Passenger throughput for 2021/22 was 6.2 million, up from 2.9 million in 2020/21. In 2020/21, no Concession Fee was paid by the airport operator, but in 2021/22 £21 million was paid, £3.36 per passenger, which of course is good news. However, further reading paints a very different picture
Page 21 contains the Profit and Loss Accounts. These show a loss for 2021/22 of £232.1 million, up from £109.7 million in 2020/21, and £3.3 million in 2019/20.
Three years have seen debts of £345.1 million racked up predominantly on the construction of the DART and the LR Development Consent Order (DCO) for airport expansion.
Page 13 shows the charitable donations made by LR to a variety of local causes. It is regularly reported how essential these donations are and what a good job LR does. In 2019/20 donations were £9.1 million. In 2020/21, when LR had no concession income these donations were £8.3 million, and in 2021/22 they dropped to £7.4 million. It is worth noting that for the year 2015/16, charity donations peaked at £14.8 million. It is no coincidence that it was this time also that LBC decided to realign LR from a simple rent collecting company, to a full-blown airport developer, and donations fell. LR also sponsors many of the activities in Luton, from the annual carnival and fireworks display to the recent event for Luton Town F.C. as they celebrated promotion to The Premier League. What else could they have supported without the drain of their losses?
Losses have grown, charitable donations have fallen and as a result a new way of giving those donations are currently being devised. Dividend payments by LR to Luton Borough Council (LBC) have also been suspended for the immediate future, as these losses need to be stemmed.
Page 11 details the stabilisation loans provided to LR by LBC to keep LR a solvent going concern. LBC also have an agreement to provide LR with financial support until such time as LR’s income reaches a point at which it is sufficient on its own to cover the expenses of LR.
The Elephant in the Room, of course – bearing in mind the accruing losses of LR – is what exactly happens if income doesn’t become sufficient? Will LBC keep borrowing and lending, or will it mean an airport fire sale to whoever offers the best deal? Either option would be a nightmare for the shareholders of the airport, the residents, as their dominant income stream for service budget income would disappear.

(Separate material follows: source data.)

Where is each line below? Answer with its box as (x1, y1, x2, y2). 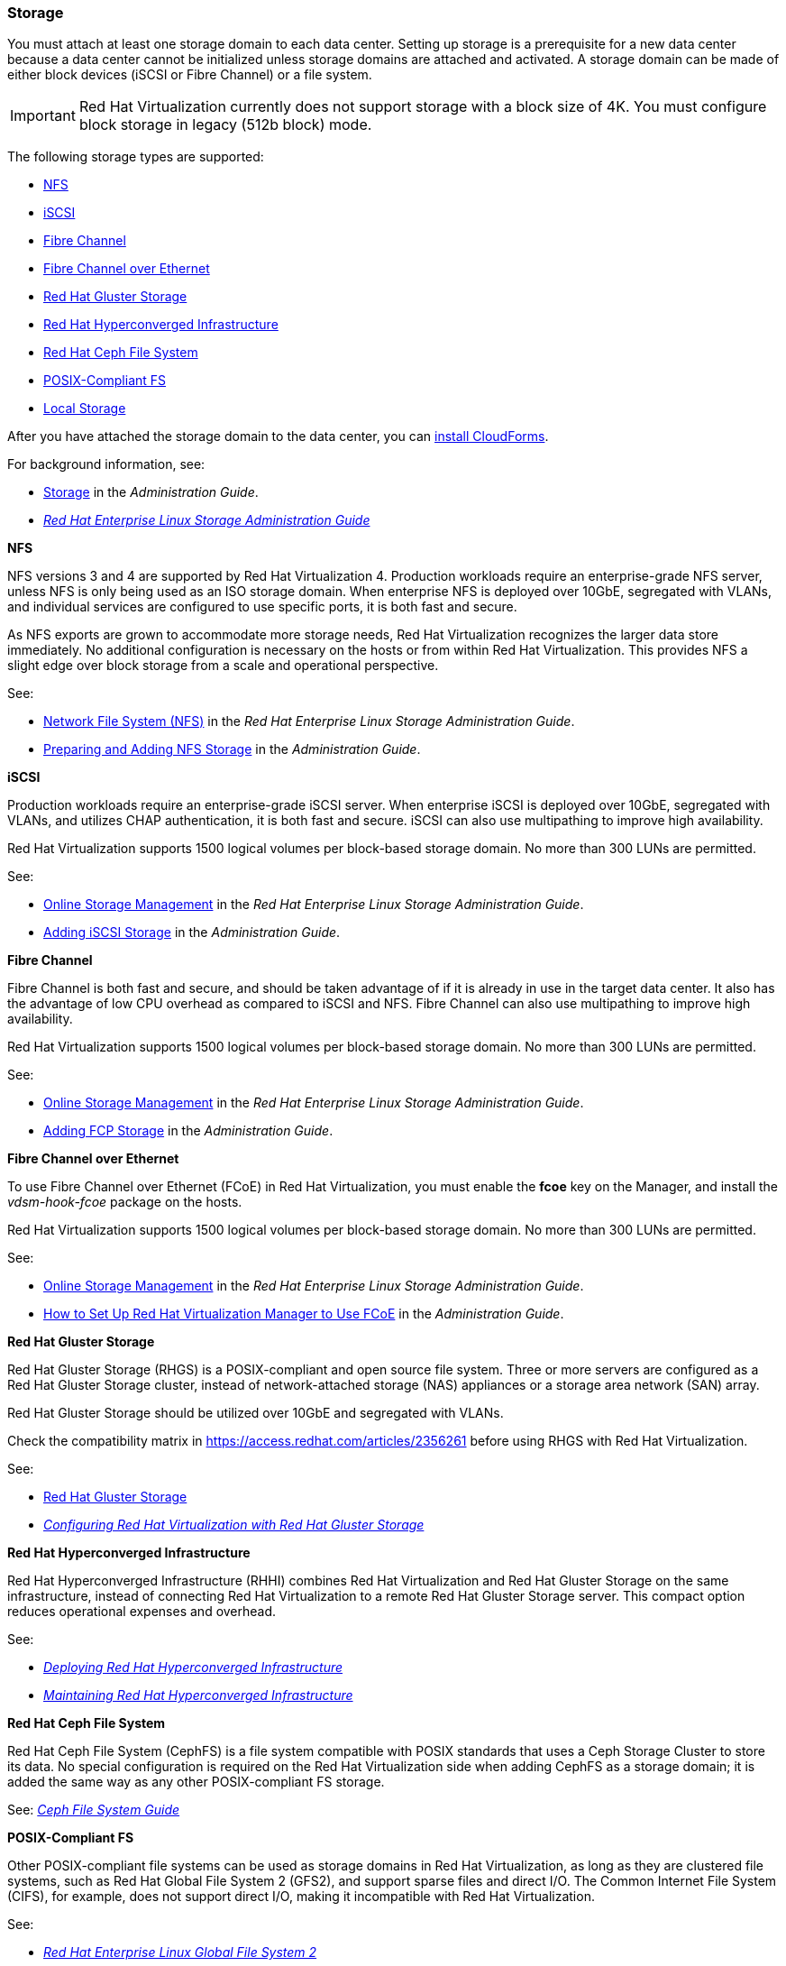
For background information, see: (7, 456, 206, 473)
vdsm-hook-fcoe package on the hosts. (7, 1194, 242, 1210)
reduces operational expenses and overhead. (7, 1603, 277, 1620)
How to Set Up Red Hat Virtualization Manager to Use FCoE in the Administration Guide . (43, 1306, 564, 1322)
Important (10, 106, 76, 125)
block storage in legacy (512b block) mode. (78, 115, 372, 134)
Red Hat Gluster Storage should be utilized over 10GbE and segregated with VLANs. (7, 1405, 504, 1421)
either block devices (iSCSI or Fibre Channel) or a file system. (7, 67, 372, 83)
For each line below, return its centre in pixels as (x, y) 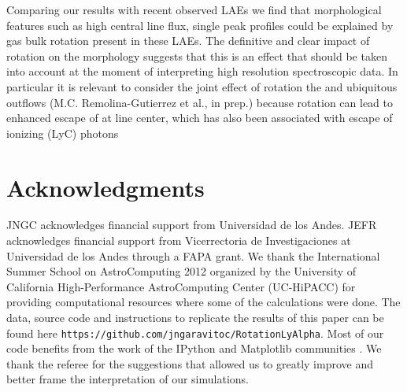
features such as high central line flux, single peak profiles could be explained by (200, 25)
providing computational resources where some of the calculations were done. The (203, 302)
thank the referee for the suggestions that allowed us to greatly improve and (190, 363)
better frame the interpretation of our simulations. (128, 379)
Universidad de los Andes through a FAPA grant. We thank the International (193, 255)
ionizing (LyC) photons (63, 133)
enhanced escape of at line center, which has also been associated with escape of (200, 118)
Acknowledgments (105, 187)
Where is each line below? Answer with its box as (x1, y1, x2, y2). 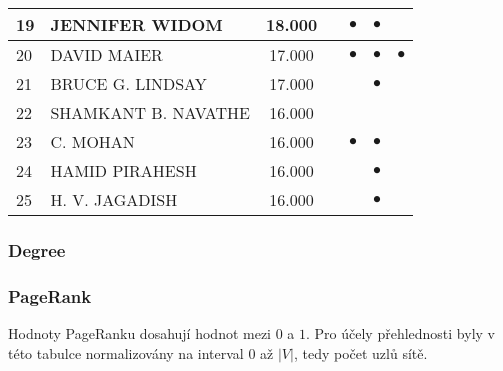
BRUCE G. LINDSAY (50, 72, 207, 95)
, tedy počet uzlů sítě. (293, 342, 428, 363)
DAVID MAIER (50, 43, 163, 66)
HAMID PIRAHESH (50, 159, 197, 182)
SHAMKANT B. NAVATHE (50, 101, 250, 124)
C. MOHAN (50, 130, 135, 153)
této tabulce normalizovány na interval (8, 342, 244, 363)
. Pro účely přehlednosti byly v (306, 323, 495, 344)
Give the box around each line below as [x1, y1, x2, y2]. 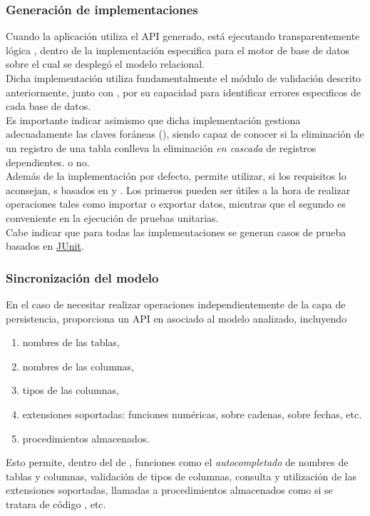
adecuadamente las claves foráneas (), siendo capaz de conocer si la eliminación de [6, 126, 364, 141]
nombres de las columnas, [22, 358, 134, 373]
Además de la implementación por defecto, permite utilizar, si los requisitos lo [6, 168, 346, 183]
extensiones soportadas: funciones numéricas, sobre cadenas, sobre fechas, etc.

The final point we would like to share is found on Page 16, and once again concerns a difference in the valuation of the airport between the auditors, Azets Audit Services, and LR
This makes Azets the third auditor to disagree with that valuation; in previous articles we have detailed how both Ernst Young and Price Waterhouse Cooper have parted company with LR and LBC over that issue.
In England there is an old good luck saying, “thirds a charm”, meaning third time in attempting. something will be the lucky one. Obviously this has not worked for LR, as it would appear they have had no luck again getting an auditor to accept their valuation of £1.35 billion as of March 2022, and they appear not to accept the £1.06 billion valuation of Azets.
It is common knowledge that the LBC Plan A has always been to claim back all the debts of LR in 2032 when it appoints the next operating concessionaire for the airport. In fact it is and always has been the only plan since it decided to rebrand LR as an airport developer rather than the rent collector it was set up to be twenty-five years ago.
The thinking is the bigger the valuation, the bigger the carrot will be for investors; that is of course until those investors ask to handle that carrot and realise that it’s rotten from the inside out?